The clock is spinning just as fast as the tornado of 75 staffers. Just like that, deadline is over. It moved too fast, my story isn’t done, my page isn’t done. Two weeks worth of work later and I need more time.
But none of my stories or designs have ever truly been done.
I’ve been thinking about this column since the senior issue my freshman year — four years and 56 issues ago.
And I could think about it for another four years, trying to find the perfect focus to sum up Harbinger's impact on me in 450 words. I could spend months writing and rewriting this story only to scrap the whole thing and restart.
But the truth is, Harbinger moved too fast for me to sum it up into one perfect column. Too fast for me to edit every story I wrote until I was content or restart each design until I didn't look at it sideways with scrunched eyebrows.

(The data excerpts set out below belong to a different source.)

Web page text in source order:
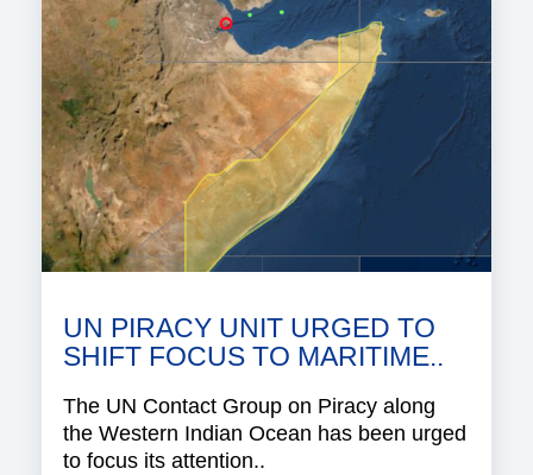
UN PIRACY UNIT URGED TO
SHIFT FOCUS TO MARITIME..
The UN Contact Group on Piracy along
the Western Indian Ocean has been urged
to focus its attention..
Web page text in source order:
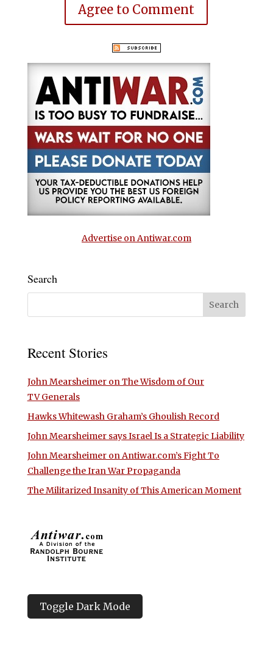
Agree to Comment
Advertise on Antiwar.com
Search
Recent Stories
John Mearsheimer on The Wisdom of Our
TV Generals
Hawks Whitewash Graham’s Ghoulish Record
John Mearsheimer says Israel Is a Strategic Liability
John Mearsheimer on Antiwar.com’s Fight To
Challenge the Iran War Propaganda
The Militarized Insanity of This American Moment
Toggle Dark Mode
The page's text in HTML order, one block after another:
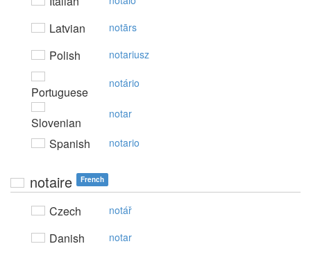
Latvian notārs
Polish notariusz
Portuguese
notário
Slovenian
notar
Spanish notario
notaire French
Czech notář
Danish notar
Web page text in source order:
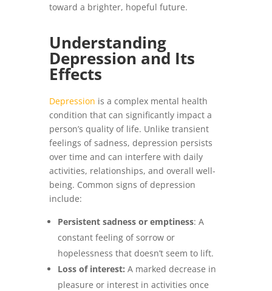
toward a brighter, hopeful future.
Understanding
Depression and Its
Effects
Depression is a complex mental health
condition that can significantly impact a
person’s quality of life. Unlike transient
feelings of sadness, depression persists
over time and can interfere with daily
activities, relationships, and overall well-
being. Common signs of depression
include:
Persistent sadness or emptiness: A
constant feeling of sorrow or
hopelessness that doesn’t seem to lift.
Loss of interest: A marked decrease in
pleasure or interest in activities once
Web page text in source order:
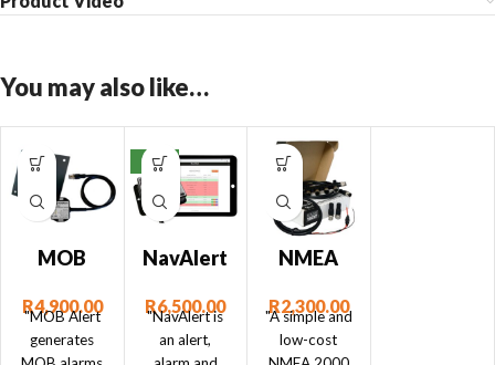
You may also like…
MOB
Man
Over
R4,900.00
"MOB Alert
generates
NEW
NavAlert
2000
Monitor
R6,500.00
"NavAlert is
an alert,
NMEA
Starter
Kit
R2,300.00
"A simple and
low-cost

The second I became acquainted with a story, felt comfortable with its players and plot and pacing — I was thrown into the next issue. The second I got the hang of one position, News Section Editor or Circulation Manager, I was thrown into a new role — Assistant Print and now Head Print Editor.
I could spend the next four years as Head Print Editor and still mess it up.

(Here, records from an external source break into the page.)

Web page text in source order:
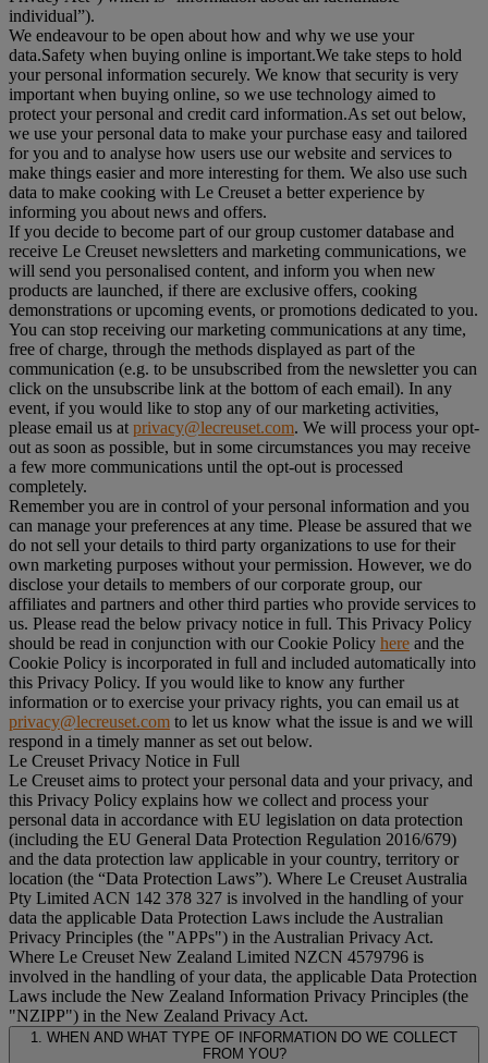
individual”).
We endeavour to be open about how and why we use your
data.Safety when buying online is important.We take steps to hold
your personal information securely. We know that security is very
important when buying online, so we use technology aimed to
protect your personal and credit card information.As set out below,
we use your personal data to make your purchase easy and tailored
for you and to analyse how users use our website and services to
make things easier and more interesting for them. We also use such
data to make cooking with Le Creuset a better experience by
informing you about news and offers.
If you decide to become part of our group customer database and
receive Le Creuset newsletters and marketing communications, we
will send you personalised content, and inform you when new
products are launched, if there are exclusive offers, cooking
demonstrations or upcoming events, or promotions dedicated to you.
You can stop receiving our marketing communications at any time,
free of charge, through the methods displayed as part of the
communication (e.g. to be unsubscribed from the newsletter you can
click on the unsubscribe link at the bottom of each email). In any
event, if you would like to stop any of our marketing activities,
please email us at privacy@lecreuset.com. We will process your opt-
out as soon as possible, but in some circumstances you may receive
a few more communications until the opt-out is processed
completely.
Remember you are in control of your personal information and you
can manage your preferences at any time. Please be assured that we
do not sell your details to third party organizations to use for their
own marketing purposes without your permission. However, we do
disclose your details to members of our corporate group, our
affiliates and partners and other third parties who provide services to
us. Please read the below privacy notice in full. This Privacy Policy
should be read in conjunction with our Cookie Policy here and the
Cookie Policy is incorporated in full and included automatically into
this Privacy Policy. If you would like to know any further
information or to exercise your privacy rights, you can email us at
privacy@lecreuset.com to let us know what the issue is and we will
respond in a timely manner as set out below.
Le Creuset Privacy Notice in Full
Le Creuset aims to protect your personal data and your privacy, and
this Privacy Policy explains how we collect and process your
personal data in accordance with EU legislation on data protection
(including the EU General Data Protection Regulation 2016/679)
and the data protection law applicable in your country, territory or
location (the “Data Protection Laws”). Where Le Creuset Australia
Pty Limited ACN 142 378 327 is involved in the handling of your
data the applicable Data Protection Laws include the Australian
Privacy Principles (the "APPs") in the Australian Privacy Act.
Where Le Creuset New Zealand Limited NZCN 4579796 is
involved in the handling of your data, the applicable Data Protection
Laws include the New Zealand Information Privacy Principles (the
"NZIPP") in the New Zealand Privacy Act.
1. WHEN AND WHAT TYPE OF INFORMATION DO WE COLLECT
FROM YOU?
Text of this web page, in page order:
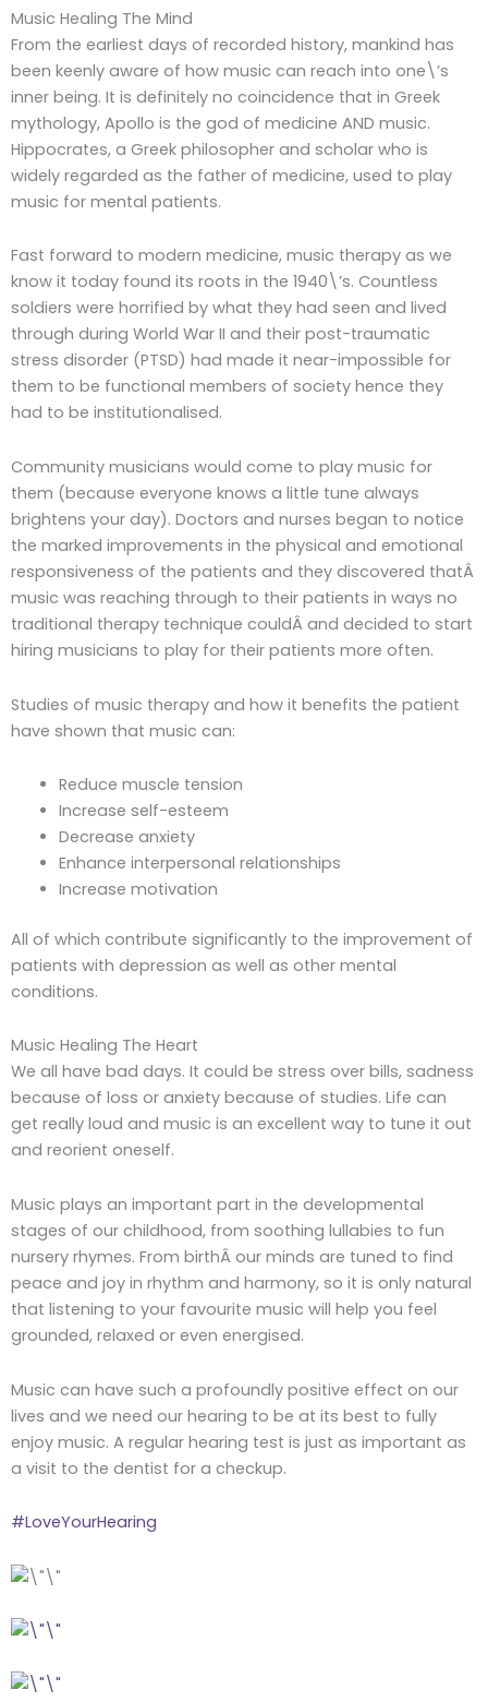
Music Healing The Mind
From the earliest days of recorded history, mankind has
been keenly aware of how music can reach into one\’s
inner being. It is definitely no coincidence that in Greek
mythology, Apollo is the god of medicine AND music.
Hippocrates, a Greek philosopher and scholar who is
widely regarded as the father of medicine, used to play
music for mental patients.
Fast forward to modern medicine, music therapy as we
know it today found its roots in the 1940\’s. Countless
soldiers were horrified by what they had seen and lived
through during World War II and their post-traumatic
stress disorder (PTSD) had made it near-impossible for
them to be functional members of society hence they
had to be institutionalised.
Community musicians would come to play music for
them (because everyone knows a little tune always
brightens your day). Doctors and nurses began to notice
the marked improvements in the physical and emotional
responsiveness of the patients and they discovered thatÂ
music was reaching through to their patients in ways no
traditional therapy technique couldÂ and decided to start
hiring musicians to play for their patients more often.
Studies of music therapy and how it benefits the patient
have shown that music can:
Reduce muscle tension
Increase self-esteem
Decrease anxiety
Enhance interpersonal relationships
Increase motivation
All of which contribute significantly to the improvement of
patients with depression as well as other mental
conditions.
Music Healing The Heart
We all have bad days. It could be stress over bills, sadness
because of loss or anxiety because of studies. Life can
get really loud and music is an excellent way to tune it out
and reorient oneself.
Music plays an important part in the developmental
stages of our childhood, from soothing lullabies to fun
nursery rhymes. From birthÂ our minds are tuned to find
peace and joy in rhythm and harmony, so it is only natural
that listening to your favourite music will help you feel
grounded, relaxed or even energised.
Music can have such a profoundly positive effect on our
lives and we need our hearing to be at its best to fully
enjoy music. A regular hearing test is just as important as
a visit to the dentist for a checkup.
#LoveYourHearing

But the point of Harbinger isn’t to put out a perfectly polished issue every two weeks — Tate’s 40-page-long critiques have proven that.
The point is to push myself and make mistakes (Libby put ad here). Harbinger wasn’t meant to lead me to perfecting my craft, but rather, to growing my passion.
And those who are right by me in this whirlwind of a “class” are the ones who have helped me to slow down. My co-editor Sophia Brockmeier’s calm response of “it’s OK,” when I've convinced myself the world is falling apart, has pulled me through excruciating deadlines.
After interviews falling through, bad photos and last-minute page switches, I’ve learned to adapt. Harbinger doesn’t leave room for perfectionism. I’ve learned that it doesn't mean I’m falling behind or failing if my work isn’t perfect.
My version of a compliment has molded into “I don’t hate it.”
So, I don’t hate this column. But I don't like it. The lede is weak, the focus could be more creative, the wording in the second paragraph is clunky.
But it’s 3 a.m. on a Thursday, and it’s time to go to print.